European Parliament: Juncker warns party friends in the EU against cooperating with Meloni

European Parliament
Juncker warns party friends in the EU against cooperating with Meloni

Jean-Claude Juncker, laudator and former President of the European Commission, warns the EPP against working with Giorgia Meloni – this would be tantamount to trivializing the extreme right. photo

© Andreas Arnold/dpa

The European party family EPP is discussing how to deal with Italy’s Prime Minister Meloni and her Fratelli d’Italia party. Now EU veteran Juncker is getting involved.

The former one EU Commission President Jean-Claude Juncker is warning his party friends in the European EPP party family against close cooperation with Italy’s right-wing Prime Minister Giorgia Meloni. “I am strictly against Meloni joining the EPP,” the Luxembourger told the Catholic newspaper “Die Tagespost”. This would be tantamount to trivializing the extreme right.

He admits that Meloni behaves more compliantly in Europe. Before the election, she did not hide her actual ideas, explained Juncker, who was also Prime Minister of Luxembourg for many years before his term as EU Commission President (2014-2019).

CSU politicians open to cooperation

The CSU politician and EVP leader Manfred Weber, among others, had recently shown himself open to working with Meloni. He said last year that he shared concerns about the history of Meloni’s Fratelli d’Italia party. But today we are talking to each other about how we can solve Europe’s big questions together as Europeans. Meloni is constructive on the subject of Europe, stands on the side of Ukraine, and there are no problems with the rule of law in Italy.

Shortly before the EPP congress, Weber reiterated this position. “Why shouldn’t we work with right-wing conservatives like Italy’s Prime Minister Giorgia Meloni and Czech Prime Minister Petr Fiala?” he told “Welt am Sonntag”. In the newly elected European Parliament, selective cooperation with Europe-friendly conservatives is just as conceivable as cooperation with the Greens.
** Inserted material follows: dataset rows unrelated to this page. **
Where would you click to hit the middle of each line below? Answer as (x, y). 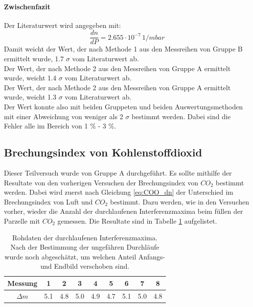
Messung (23, 283)
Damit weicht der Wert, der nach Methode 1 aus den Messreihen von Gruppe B (123, 49)
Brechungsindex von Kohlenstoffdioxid (103, 152)
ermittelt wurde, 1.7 (34, 59)
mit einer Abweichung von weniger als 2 (64, 116)
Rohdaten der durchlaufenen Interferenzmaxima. (85, 237)
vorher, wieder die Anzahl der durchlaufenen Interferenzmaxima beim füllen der (124, 211)
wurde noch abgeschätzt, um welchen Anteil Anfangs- (85, 256)
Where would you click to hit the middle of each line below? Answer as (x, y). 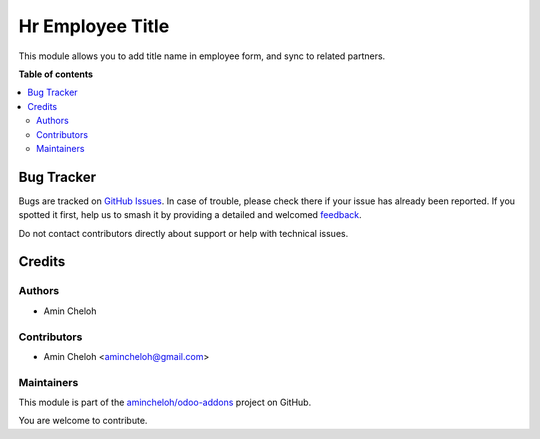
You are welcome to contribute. (83, 421)
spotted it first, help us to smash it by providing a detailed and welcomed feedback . (190, 215)
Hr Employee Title (94, 26)
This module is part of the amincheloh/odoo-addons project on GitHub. (165, 402)
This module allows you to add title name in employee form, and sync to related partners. (202, 56)
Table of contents (56, 74)
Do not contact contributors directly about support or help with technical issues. (183, 233)
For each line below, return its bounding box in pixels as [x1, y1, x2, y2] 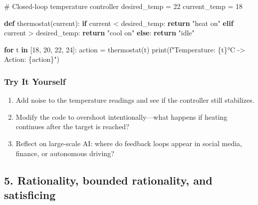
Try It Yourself [4, 75, 66, 87]
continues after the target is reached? [15, 121, 129, 132]
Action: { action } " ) [4, 54, 60, 64]
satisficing [4, 187, 56, 202]
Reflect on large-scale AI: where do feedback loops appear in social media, [15, 138, 242, 148]
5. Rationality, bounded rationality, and [4, 172, 213, 188]
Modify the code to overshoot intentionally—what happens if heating [15, 111, 228, 122]
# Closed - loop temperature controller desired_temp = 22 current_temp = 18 [4, 1, 243, 11]
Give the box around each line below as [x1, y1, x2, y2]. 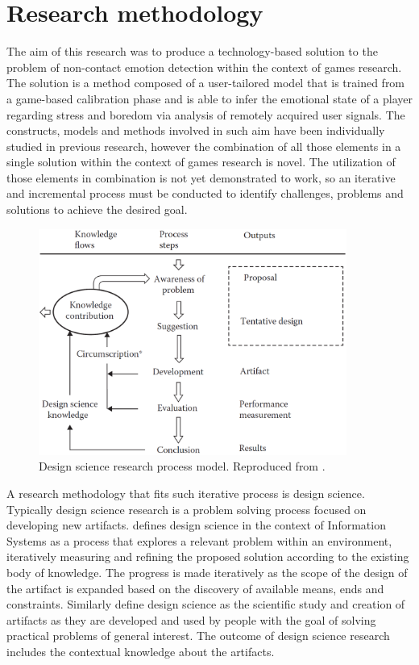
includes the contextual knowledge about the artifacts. [6, 643, 275, 659]
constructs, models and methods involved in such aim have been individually [6, 122, 385, 139]
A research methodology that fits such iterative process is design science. [6, 485, 365, 502]
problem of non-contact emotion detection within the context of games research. [6, 58, 402, 75]
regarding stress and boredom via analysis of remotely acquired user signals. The [6, 106, 405, 123]
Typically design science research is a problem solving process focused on [6, 500, 367, 517]
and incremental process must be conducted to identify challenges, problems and [6, 185, 404, 202]
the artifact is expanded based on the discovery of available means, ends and [6, 579, 384, 596]
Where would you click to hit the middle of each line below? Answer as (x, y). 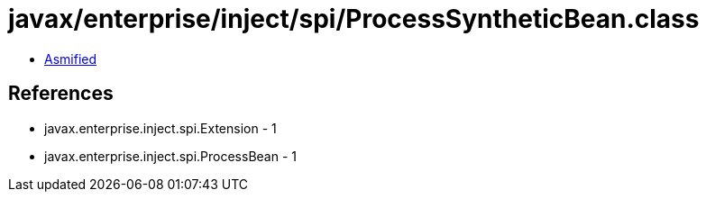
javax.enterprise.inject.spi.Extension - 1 (160, 128)
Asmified (71, 59)
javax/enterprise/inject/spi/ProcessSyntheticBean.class (354, 19)
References (61, 94)
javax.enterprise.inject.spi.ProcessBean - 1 (170, 156)
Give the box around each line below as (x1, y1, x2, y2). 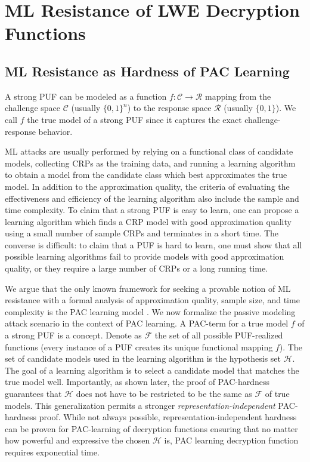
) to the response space (127, 101, 212, 114)
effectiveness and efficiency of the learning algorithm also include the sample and (5, 192, 299, 204)
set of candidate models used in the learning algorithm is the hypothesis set (5, 352, 281, 365)
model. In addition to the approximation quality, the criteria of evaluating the (5, 180, 290, 192)
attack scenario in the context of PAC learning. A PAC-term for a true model (5, 317, 289, 329)
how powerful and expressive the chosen (5, 434, 150, 446)
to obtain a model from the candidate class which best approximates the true (5, 168, 287, 181)
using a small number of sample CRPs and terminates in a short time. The (5, 227, 279, 239)
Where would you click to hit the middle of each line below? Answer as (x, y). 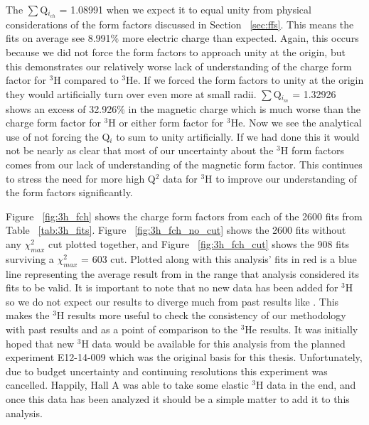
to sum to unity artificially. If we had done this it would (238, 136)
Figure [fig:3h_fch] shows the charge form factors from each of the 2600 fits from (184, 216)
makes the (28, 315)
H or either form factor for (166, 123)
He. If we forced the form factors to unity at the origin (245, 80)
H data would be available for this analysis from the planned (213, 343)
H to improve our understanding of (281, 178)
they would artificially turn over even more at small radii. (131, 93)
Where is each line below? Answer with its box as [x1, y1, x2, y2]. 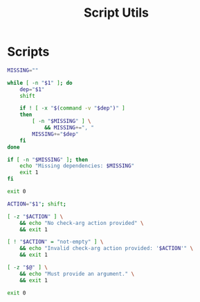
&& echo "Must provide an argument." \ [19, 270, 135, 277]
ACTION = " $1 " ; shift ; [7, 200, 67, 208]
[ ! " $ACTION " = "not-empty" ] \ [7, 238, 104, 246]
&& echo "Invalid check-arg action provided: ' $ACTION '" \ [19, 245, 194, 252]
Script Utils [83, 5, 149, 21]
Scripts [7, 44, 50, 60]
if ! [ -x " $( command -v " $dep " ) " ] [19, 105, 126, 112]
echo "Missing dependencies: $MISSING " [19, 162, 135, 169]

In addition to the German CDU and CSU, the EPP includes the Italian Forza Italia, Spain’s conservative People’s Party PP and the Austrian ÖVP. The Fratelli d’Italia MEPs are currently members of the European Conservatives and Reformists (ECR) Group. This also includes, for example, the national conservative Polish ruling party PiS and the former AfD MP Lars Patrick Berg from Germany.